Mary is an AHRC funded Doctoral Scholar at the University of Cambridge Faculty of History. As an historian of the Atlantic world, her research concerns gendered socio-economic and cultural transformations across the Biafran littoral in the eighteenth and nineteenth centuries. She holds an MPhil in African Studies from the University of Cambridge where she graduated with distinction. At present, Mary is completing a novel and collection of short stories.
Notable Prizes/ Nominations
2019
LUCY CAVENDISH STUDENT FICTION PRIZE
second runner up
2018
MORLAND WRITING SCHOLARSHIP
SHORTLISTED
FLORENCE STANIFORTH PRIZE FOR EXCELLENCE IN CREATIVE WRITING
RECIPIENT
2017
BLACK LETTER MEDIA SHORT STORY PRIZE
WINNER
2016
MORLAND WRITING SCHOLARSHIP
SHORTLISTED
SHORT STORY DAY AFRICA PRIZE
LONGLISTED
FARAFINA WRITING WORKSHOP with CHIMAMANDA NGOZI ADICHIE
SHORTLISTED
2015
MORLAND WRITING SCHOLARSHIP
SHORTLISTED
SHORT STORY DAY AFRICA PRIZE
LONGLISTED
2014
GOLDEN BAOBAB PRIZE FOR EARLY CHAPTER BOOKS
WINNER
SHORT STORY DAY AFRICA PRIZE
LONGLISTED
COMMONWORD DIVERSITY FOR CHILDREN PRIZE
LONGLISTED
ARTIST STATEMENT
DECEMBER 2012 - PRESENT
SPIRIT WORK IS DEAD RAISING WORK
SPIRIT WORK IS DEAD RAISING WORK is a body of work that springs from an initiatory trip to Nigeria in December 2012. The work takes the form of a collection of short stories; a soul retrieval in novel format; and a series of oratorical pieces which navigate ritual spatial thresholds. The aim is to give voice to a hierarchy of spirit interlocutors. Work is ongoing. Select stories from the short story collection can be purchased here, here and here.

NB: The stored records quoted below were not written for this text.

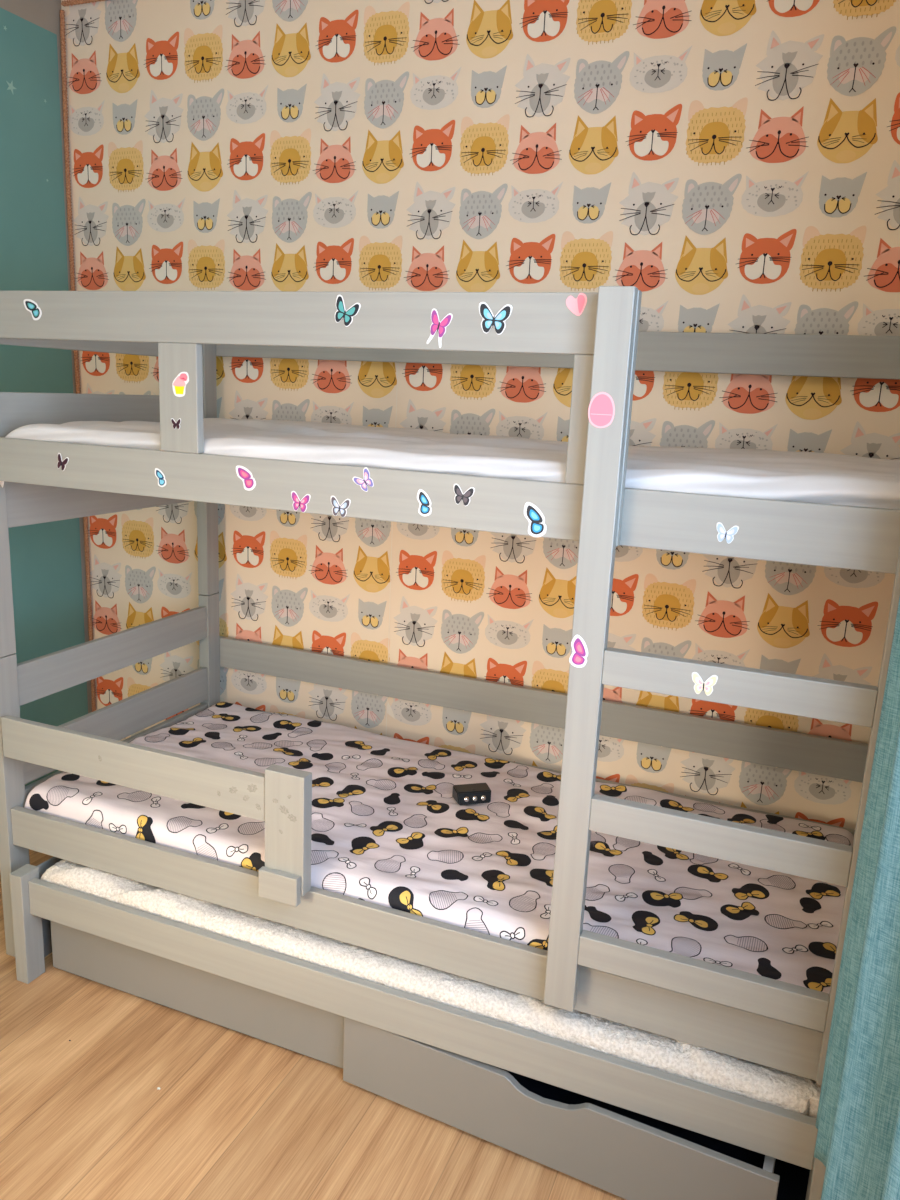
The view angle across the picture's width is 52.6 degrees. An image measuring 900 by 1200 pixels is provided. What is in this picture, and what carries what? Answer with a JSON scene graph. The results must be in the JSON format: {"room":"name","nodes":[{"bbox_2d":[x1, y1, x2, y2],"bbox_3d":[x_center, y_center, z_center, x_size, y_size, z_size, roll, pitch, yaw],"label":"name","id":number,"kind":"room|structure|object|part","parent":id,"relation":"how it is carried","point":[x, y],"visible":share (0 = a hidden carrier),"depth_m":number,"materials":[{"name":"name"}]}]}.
{"room":"bedroom","nodes":[
{"label":"bedroom","id":0,"kind":"room"},
{"bbox_2d":[0,0,91,785],"bbox_3d":[-2.120,-0.284,1.653,0.100,2.800,3.980,8,14,21],"label":"wall","id":1,"kind":"structure","parent":0,"point":[48,566],"depth_m":3.09,"materials":[{"name":"teal paint"}]},
{"bbox_2d":[6,80,15,92],"bbox_3d":[-1.397,-1.634,2.902,0.001,0.042,0.040,8,14,21],"label":"sticker","id":2,"kind":"object","parent":1,"relation":"attached to","point":[11,87],"visible":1,"depth_m":2.90,"materials":[{"name":"green"}]},
{"bbox_2d":[0,849,625,1199],"bbox_3d":[-0.826,1.324,1.395,3.080,0.100,4.080,8,14,21],"label":"floor","id":3,"kind":"structure","parent":0,"point":[233,1115],"depth_m":2.00,"materials":[{"name":"brown wood"}]},
{"bbox_2d":[9,856,825,1199],"bbox_3d":[-0.050,0.903,2.458,2.010,0.315,0.967,8,14,21],"label":"bed","id":4,"kind":"object","parent":3,"relation":"on","point":[628,1130],"visible":0.43,"depth_m":1.98,"materials":[{"name":"paint"}]},
{"bbox_3d":[-1.123,0.862,2.423,0.040,0.315,0.060,8,14,21],"label":"post","id":5,"kind":"part","parent":4,"relation":"part of","materials":[{"name":"paint"}]},
{"bbox_3d":[-0.976,0.828,2.842,0.004,0.184,0.823,8,14,21],"label":"panel","id":6,"kind":"part","parent":4,"relation":"part of","materials":[{"name":"grey wood"}]},
{"bbox_3d":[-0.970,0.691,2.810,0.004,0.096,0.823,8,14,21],"label":"rail","id":7,"kind":"part","parent":4,"relation":"part of","materials":[{"name":"paint"}]},
{"bbox_3d":[-0.658,0.968,2.307,0.900,0.178,0.018,8,14,21],"label":"drawer","id":8,"kind":"part","parent":4,"relation":"part of","materials":[{"name":"grey wood"}]},
{"bbox_2d":[40,859,820,1117],"bbox_3d":[-0.025,0.780,2.427,1.960,0.109,0.838,8,14,21],"label":"mattress","id":9,"kind":"object","parent":4,"relation":"on","point":[752,1080],"visible":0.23,"depth_m":1.98,"materials":[{"name":"white fabric"}]},
{"bbox_3d":[0.183,1.097,1.912,0.948,0.176,0.018,9,14,25],"label":"drawer","id":10,"kind":"part","parent":4,"relation":"part of","materials":[{"name":"grey wood"}]},
{"bbox_3d":[0.312,1.107,2.194,0.893,0.008,0.586,9,14,25],"label":"drawer","id":11,"kind":"part","parent":4,"relation":"part of","materials":[{"name":"black wood"}]},
{"bbox_3d":[0.724,1.112,1.999,0.018,0.122,0.601,9,14,25],"label":"drawer","id":12,"kind":"part","parent":4,"relation":"part of","materials":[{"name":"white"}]},
{"bbox_3d":[0.698,1.107,1.714,0.040,0.315,0.060,8,14,21],"label":"post","id":13,"kind":"part","parent":4,"relation":"part of","materials":[{"name":"paint"}]},
{"bbox_2d":[0,286,899,1085],"bbox_3d":[-0.006,0.176,2.367,2.207,1.775,1.010,8,14,21],"label":"bunk bed","id":14,"kind":"object","parent":3,"relation":"on","point":[776,1024],"visible":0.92,"depth_m":1.96,"materials":[{"name":"paint"}]},
{"bbox_3d":[-1.151,-0.293,2.274,0.040,0.896,0.065,8,14,21],"label":"post","id":15,"kind":"part","parent":14,"relation":"part of","materials":[{"name":"paint"}]},
{"bbox_3d":[-1.190,0.566,2.470,0.040,0.864,0.065,8,14,21],"label":"post","id":16,"kind":"part","parent":14,"relation":"part of","materials":[{"name":"paint"}]},
{"bbox_3d":[-0.978,-0.427,2.658,0.020,0.339,0.811,8,14,21],"label":"rail","id":17,"kind":"part","parent":14,"relation":"part of","materials":[{"name":"paint"}]},
{"bbox_3d":[-0.963,-0.758,2.582,0.020,0.111,0.811,8,14,21],"label":"rail","id":18,"kind":"part","parent":14,"relation":"part of","materials":[{"name":"paint"}]},
{"bbox_3d":[-1.005,0.152,2.790,0.020,0.112,0.811,8,14,21],"label":"rail","id":19,"kind":"part","parent":14,"relation":"part of","materials":[{"name":"paint"}]},
{"bbox_3d":[-1.015,0.369,2.840,0.020,0.118,0.811,8,14,21],"label":"rail","id":20,"kind":"part","parent":14,"relation":"part of","materials":[{"name":"paint"}]},
{"bbox_3d":[-1.020,0.493,2.868,0.020,0.106,0.811,8,14,21],"label":"rail","id":21,"kind":"part","parent":14,"relation":"part of","materials":[{"name":"paint"}]},
{"bbox_3d":[-0.785,0.402,2.218,0.796,0.108,0.020,8,14,21],"label":"rail","id":22,"kind":"part","parent":14,"relation":"part of","materials":[{"name":"paint"}]},
{"bbox_3d":[-0.819,-0.466,3.067,0.040,0.909,0.065,8,14,21],"label":"post","id":23,"kind":"part","parent":14,"relation":"part of","materials":[{"name":"paint"}]},
{"bbox_3d":[-0.859,0.399,3.265,0.040,0.864,0.065,8,14,21],"label":"post","id":24,"kind":"part","parent":14,"relation":"part of","materials":[{"name":"paint"}]},
{"bbox_3d":[-0.421,-0.586,1.897,1.508,0.106,0.022,8,14,21],"label":"rail","id":25,"kind":"part","parent":14,"relation":"part of","materials":[{"name":"paint"}]},
{"bbox_3d":[-0.194,0.741,2.081,2.127,0.106,0.022,8,14,21],"label":"rail","id":26,"kind":"part","parent":14,"relation":"part of","materials":[{"name":"paint"}]},
{"bbox_2d":[24,702,853,993],"bbox_3d":[-0.020,0.612,2.492,2.102,0.139,0.884,8,14,21],"label":"mattress","id":27,"kind":"object","parent":14,"relation":"on","point":[388,829],"visible":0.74,"depth_m":2.29,"materials":[{"name":"fabric"}]},
{"bbox_2d":[452,783,490,804],"bbox_3d":[0.062,0.540,2.536,0.100,0.037,0.060,-1,13,-16],"label":"sensor box","id":28,"kind":"object","parent":27,"relation":"on","point":[477,793],"visible":1,"depth_m":2.52,"materials":[{"name":"black plastic"}]},
{"bbox_2d":[0,418,899,509],"bbox_3d":[0.025,-0.320,2.267,2.102,0.184,0.901,8,14,21],"label":"mattress","id":29,"kind":"object","parent":14,"relation":"on","point":[813,477],"visible":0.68,"depth_m":1.91,"materials":[{"name":"white fabric"}]},
{"bbox_3d":[-0.150,-0.217,1.861,2.127,0.105,0.022,8,14,21],"label":"rail","id":30,"kind":"part","parent":14,"relation":"part of","materials":[{"name":"paint"}]},
{"bbox_3d":[0.170,0.316,2.868,2.207,0.107,0.022,8,14,21],"label":"rail","id":31,"kind":"part","parent":14,"relation":"part of","materials":[{"name":"paint"}]},
{"bbox_3d":[0.217,-0.727,2.629,2.207,0.104,0.022,8,14,21],"label":"rail","id":32,"kind":"part","parent":14,"relation":"part of","materials":[{"name":"paint"}]},
{"bbox_3d":[0.158,0.565,2.924,2.207,0.106,0.022,8,14,21],"label":"rail","id":33,"kind":"part","parent":14,"relation":"part of","materials":[{"name":"paint"}]},
{"bbox_2d":[61,0,899,829],"bbox_3d":[-0.028,-0.457,2.828,2.880,2.834,0.002,8,14,21],"label":"wall","id":34,"kind":"structure","parent":0,"point":[734,164],"depth_m":2.68,"materials":[{"name":"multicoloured paper"}]},
{"bbox_2d":[60,10,95,711],"bbox_3d":[-1.352,-0.624,3.332,0.029,2.742,0.017,8,14,21],"label":"trim","id":35,"kind":"structure","parent":34,"relation":"attached to","point":[62,12],"depth_m":3.18,"materials":[{"name":"brown wood"}]},
{"bbox_2d":[61,0,104,6],"bbox_3d":[0.029,-1.802,2.508,2.840,0.022,0.017,8,14,21],"label":"trim","id":36,"kind":"structure","parent":34,"relation":"attached to","point":[64,3],"depth_m":2.99,"materials":[{"name":"brown wood"}]},
{"bbox_3d":[0.636,0.088,0.581,0.100,2.800,3.980,8,14,21],"label":"wall","id":37,"kind":"structure","parent":0,"visible":0},
{"bbox_3d":[0.441,-0.854,0.034,0.102,0.024,2.500,8,14,21],"label":"curtain rod","id":38,"kind":"object","parent":37,"relation":"attached to","visible":0},
{"bbox_2d":[814,597,899,1199],"bbox_3d":[0.714,-0.022,1.219,0.175,2.104,0.480,8,14,21],"label":"curtain","id":39,"kind":"object","parent":38,"relation":"hanging from","point":[858,1118],"visible":1,"depth_m":1.38,"materials":[{"name":"teal fabric"}]}
]}

‘The hand of the Lord was upon me, and he brought me out by the Spirit of the Lord, and set me down in the midst of the valley; it was full of bones. And he led me round among them; and behold, there were very many upon the valley; and lo, they were very dry.
And he said to me, “Son of man, can these bones live?”
And I answered, “O Lord God, thou knowest.”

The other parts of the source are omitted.